While growing into one of Europe’s largest banks, a leading multinational financial-services firm built a network of systems spanning disparate geographies and technologies. Gaining actionable intelligence from the system’s vast amount of disconnected data was critical to the bank’s ongoing efficient growth. With a presence in more than 65 countries, the firm planned to leverage the cloud and create strong data analytics, ETL, data quality, and data-visualization layer to better handle its prospects and end-to-end acquisition tracking while improving its enterprise intelligence. Adding a data science workbench to handle data discovery, preparation, and generation of predictive data-analysis models could also improve its sales-process efficiency.
Wipro collaborated with the bank to identify the various teams and data sources that would benefit from centralization. This analysis led Wipro to develop and deploy a Google Cloud-based solution using Google-native and other open-source AI/ML tools across teams throughout the bank.
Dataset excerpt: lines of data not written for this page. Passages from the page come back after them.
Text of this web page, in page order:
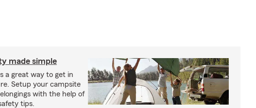
made simple
a great way to get in
Setup your campsite
with the help of
tips.
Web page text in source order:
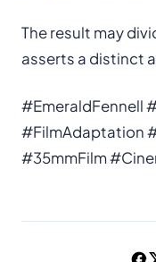
The result may
asserts a distinct
#EmeraldFennell
#FilmAdaptation
#35mmFilm
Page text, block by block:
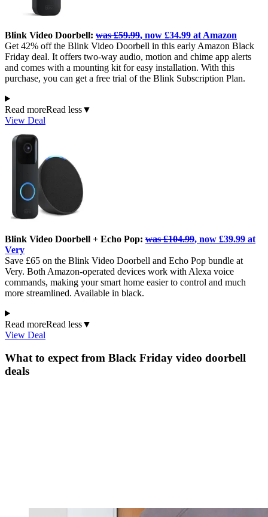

Using a centralized data reference hub, the bank could incorporate data from multiple legacy systems and multiple geographies while maintaining strict data-privacy and regulatory protocols.
These tools provided holistic insights into bank’s prospective customers thereby opening significant growth opportunities with minimum to near zero prospective customer drop offs due to lack of data.
The solution created a substantial improvement in the bank’s data quality foundation framework, improving the speed and agility with which it could handle large amounts of data by more than 50%. In addition, the bank’s data quality and security models received a boost through visualization and synthesis layers created using Google Cloud native tools. Data depicted through various dashboards resulted in valuable insights, improving efficiency when following up with leads and prospects. Enterprise intelligence and data utilization improved as well, along with a 20% improvement in cost savings per acquisition.